When preparing for a job interview, you may be wondering if it's worth it to memorize your answers to common interview questions. On one hand, it could potentially give you more confidence and help you avoid awkward pauses during the conversation. On the other hand, it might make you sound robotic and lack authenticity.

So, should you or shouldn't you memorize your answers? Well, that's what we're here to discuss! (We'll also throw in a few tips and tricks for those who do decide to memorize their responses.) Let's dive in and explore the pros and cons of memorizing interview answers.

The Benefits of Memorizing Interview Answers

Memorizing your answers can help you feel more confident in your responses. When you know what you're going to say, you're less likely to get flustered or lean into your predisposed nervous habits. This can help you come across as more poised and professional, which is especially important during a job interview. Additionally, memorizing your answers can help you avoid awkward pauses or hesitation. This can make the conversation flow more smoothly, which can be especially helpful if you're someone who tends to get nervous in high-pressure situations (side tip: get a friend to guide you out of nervousness).

The Risks of Memorizing Interview Answers

While memorizing your answers can certainly have its benefits, it can also be risky. One of the main risks is that you might come across as robotic or inauthentic. A scripted compliment can become a misconstrued impression, whereas your experience may become less believeable. If you're reciting memorized responses, it can be difficult to maintain eye contact or appear genuinely interested in the conversation. This can make you seem less genuine and potentially hurt your chances of landing the job.

Additionally, memorizing your answers can be risky if you're asked a question that you didn't prepare for. If you're relying on memorized responses, you might struggle to come up with a genuine, on-the-spot answer.

Tips for Memorizing Interview Answers

If you do decide to memorize your answers, there are a few things you can do to make the process more effective. First, be sure to practice your responses out loud as part of going through the entire mock interview flow. This can help you get a feel for how your answers will sound and give you a chance to make any necessary adjustments.

Additionally, try to avoid memorizing your responses verbatim (i.e. exactly, word for word). Instead, aim to memorize key points or themes that you want to convey. Use bulleted points; memorise the general ideas and expand on these ideas real time during the interview. This can help you sound more natural and authentic.

Finally, be sure to practice with a friend or family member so you can get feedback on your responses and make any necessary adjustments. Rememeber that as you practice mock runs with someone else, you should ask for space to internalise their feedback. This space gives you capacity to incorporate their work before you are made to enter the actual interview on your own, since you can't have their help in the real thing.

Alternatives to Memorizing Interview Answers

If you're not comfortable with the idea of memorizing your answers, there are alternative strategies you can use to prepare for your interview. One option is to practice answering common interview questions and reciting them out loud, without necessarily memorizing your responses. This can help you get more comfortable speaking about your skills and experience and can also help you avoid awkward pauses or hesitation.

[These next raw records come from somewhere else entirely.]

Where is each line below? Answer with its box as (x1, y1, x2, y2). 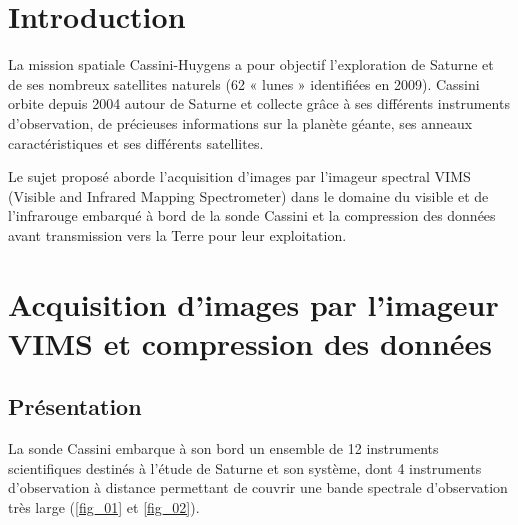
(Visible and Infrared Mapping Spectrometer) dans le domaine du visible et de (8, 185, 489, 206)
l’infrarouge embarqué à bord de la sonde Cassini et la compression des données (8, 205, 496, 226)
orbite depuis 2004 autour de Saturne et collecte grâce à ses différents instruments (8, 93, 510, 114)
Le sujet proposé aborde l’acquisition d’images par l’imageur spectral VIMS (8, 166, 471, 187)
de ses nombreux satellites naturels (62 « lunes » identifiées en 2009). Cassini (8, 73, 480, 94)
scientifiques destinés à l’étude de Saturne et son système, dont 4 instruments (8, 457, 482, 478)
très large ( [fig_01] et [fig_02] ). (8, 497, 200, 518)
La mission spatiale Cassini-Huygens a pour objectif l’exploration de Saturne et (8, 54, 494, 75)
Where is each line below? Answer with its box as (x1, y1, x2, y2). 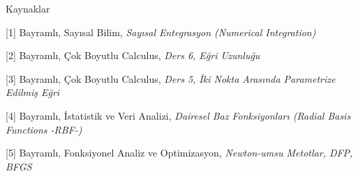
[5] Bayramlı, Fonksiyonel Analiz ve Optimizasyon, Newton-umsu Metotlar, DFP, (6, 145, 353, 160)
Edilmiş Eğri (6, 85, 60, 99)
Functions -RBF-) (6, 122, 82, 136)
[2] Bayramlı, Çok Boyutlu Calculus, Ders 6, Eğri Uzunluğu (6, 48, 260, 63)
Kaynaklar (6, 1, 50, 15)
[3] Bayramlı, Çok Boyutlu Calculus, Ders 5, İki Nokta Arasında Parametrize (6, 71, 336, 86)
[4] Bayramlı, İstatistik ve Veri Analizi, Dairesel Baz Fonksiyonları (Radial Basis (6, 108, 351, 122)
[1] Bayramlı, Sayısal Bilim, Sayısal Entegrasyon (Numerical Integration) (6, 24, 316, 39)
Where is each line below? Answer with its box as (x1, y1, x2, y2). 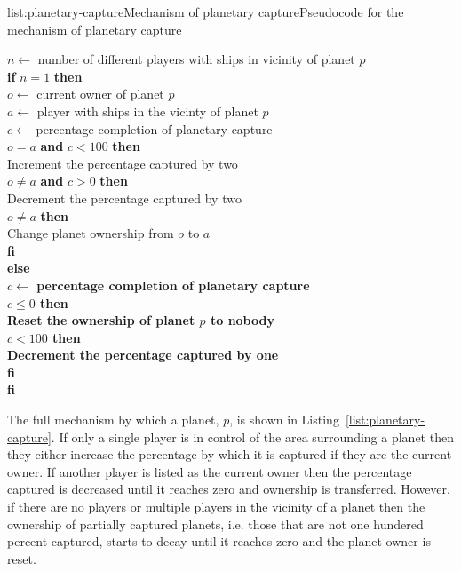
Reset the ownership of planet (7, 311, 195, 329)
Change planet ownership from (7, 224, 174, 242)
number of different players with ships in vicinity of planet (37, 50, 355, 68)
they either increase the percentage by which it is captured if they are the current (7, 445, 452, 464)
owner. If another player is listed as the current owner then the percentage (7, 462, 412, 480)
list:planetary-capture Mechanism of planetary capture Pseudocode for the (7, 3, 404, 20)
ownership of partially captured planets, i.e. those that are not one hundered (7, 514, 424, 533)
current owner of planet (36, 84, 164, 103)
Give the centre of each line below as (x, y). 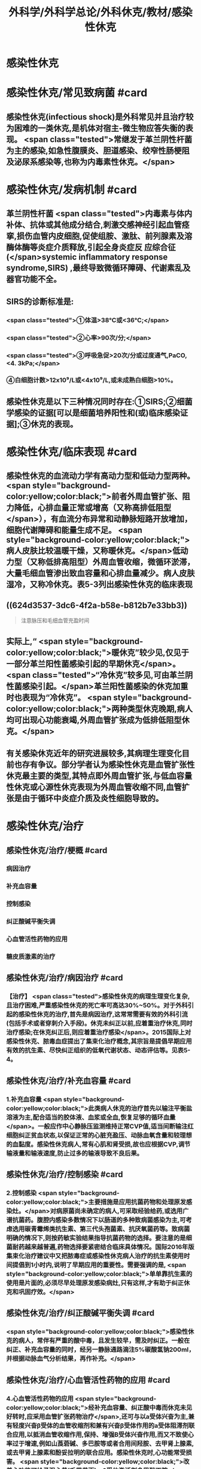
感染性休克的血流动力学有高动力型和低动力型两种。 (100, 476)
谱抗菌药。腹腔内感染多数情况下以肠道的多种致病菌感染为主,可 (96, 1220)
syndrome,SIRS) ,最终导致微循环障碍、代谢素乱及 (98, 268)
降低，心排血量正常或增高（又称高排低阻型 (93, 508)
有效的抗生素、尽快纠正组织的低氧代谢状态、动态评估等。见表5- (98, 1051)
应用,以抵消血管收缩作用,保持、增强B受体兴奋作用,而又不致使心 (103, 1434)
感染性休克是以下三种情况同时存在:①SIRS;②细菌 (99, 401)
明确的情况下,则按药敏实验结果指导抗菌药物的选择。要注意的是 (96, 1238)
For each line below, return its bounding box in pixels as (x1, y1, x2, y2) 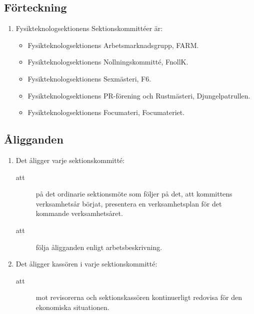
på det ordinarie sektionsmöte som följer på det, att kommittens (35, 188, 232, 199)
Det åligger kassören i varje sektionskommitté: (15, 258, 157, 269)
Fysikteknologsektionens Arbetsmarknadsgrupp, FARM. (27, 39, 199, 50)
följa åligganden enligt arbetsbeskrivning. (35, 241, 162, 252)
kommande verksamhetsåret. (35, 208, 123, 218)
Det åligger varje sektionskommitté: (15, 154, 125, 165)
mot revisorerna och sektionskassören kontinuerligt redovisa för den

Ask for help from your existing formal-work network, and ask them about specific interview tips; "Oh how is the interview at so-and-so company going to be like?" - use the benefits of your network to further your career. Most people are more than willing to help you (they'll eventually expect a favour from you later on though!)

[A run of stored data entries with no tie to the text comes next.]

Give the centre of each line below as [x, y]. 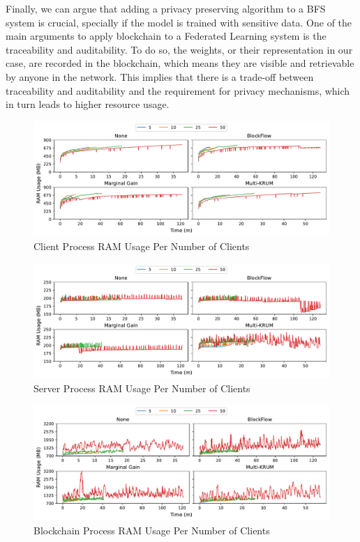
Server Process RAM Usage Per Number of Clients [142, 388]
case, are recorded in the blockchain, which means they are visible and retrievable [180, 63]
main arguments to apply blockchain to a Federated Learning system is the [166, 36]
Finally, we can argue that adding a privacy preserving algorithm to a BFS [166, 8]
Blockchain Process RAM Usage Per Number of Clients [152, 530]
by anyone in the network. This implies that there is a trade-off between [160, 76]
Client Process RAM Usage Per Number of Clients [142, 246]
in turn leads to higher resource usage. [88, 104]
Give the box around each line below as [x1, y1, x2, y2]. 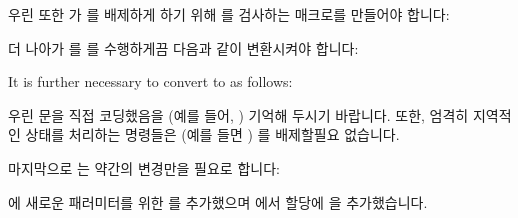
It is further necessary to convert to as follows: [8, 71, 293, 92]
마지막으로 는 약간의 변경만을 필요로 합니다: [8, 157, 280, 178]
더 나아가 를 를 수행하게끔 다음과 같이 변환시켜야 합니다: [8, 37, 359, 58]
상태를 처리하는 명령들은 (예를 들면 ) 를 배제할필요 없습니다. [25, 124, 400, 145]
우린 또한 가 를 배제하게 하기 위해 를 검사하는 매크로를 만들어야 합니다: [8, 4, 450, 24]
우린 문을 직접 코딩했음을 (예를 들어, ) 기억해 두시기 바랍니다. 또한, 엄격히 [8, 104, 469, 125]
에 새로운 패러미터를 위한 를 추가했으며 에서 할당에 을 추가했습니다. [8, 191, 428, 212]
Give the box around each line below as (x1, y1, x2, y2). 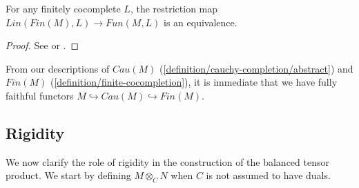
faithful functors (6, 88, 74, 102)
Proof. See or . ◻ (6, 38, 79, 53)
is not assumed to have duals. (206, 168, 331, 182)
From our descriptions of (6, 61, 110, 75)
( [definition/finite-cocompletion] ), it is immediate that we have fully (50, 75, 338, 89)
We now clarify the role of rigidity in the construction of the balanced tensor (6, 154, 329, 169)
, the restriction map (130, 1, 218, 15)
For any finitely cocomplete (6, 1, 121, 15)

Another option is to research the interviewing company and come up with specific examples of how your skills and experience align with their needs. This can help you come across as knowledgeable and well-prepared, even if you're not reciting memorized responses.

The Importance of Being Authentic

Ultimately, the most important thing during a job interview is to be authentic. While it's important to come across as knowledgeable and prepared, it's equally important to be genuine and sincere. If you're not comfortable with the idea of memorizing your answers, it's better to present an honest and authentic image than to try to recite memorized responses. By being yourself, you'll be more likely to make a genuine connection with your interviewer and stand out as a unique and qualified candidate.

The Bottom Line

So, should you or shouldn't you memorize your interview answers? The answer isn't necessarily cut and dry. There are pros and cons to both approaches, and it ultimately comes down to your personal style and comfort level.

If you do decide to memorize your answers, be sure to practice and make adjustments as needed. And if you decide not to memorize your answers, focus on being authentic and well-prepared by researching the company and practicing your responses out loud. In either case, the most important thing is to be genuine and sincere during your interview.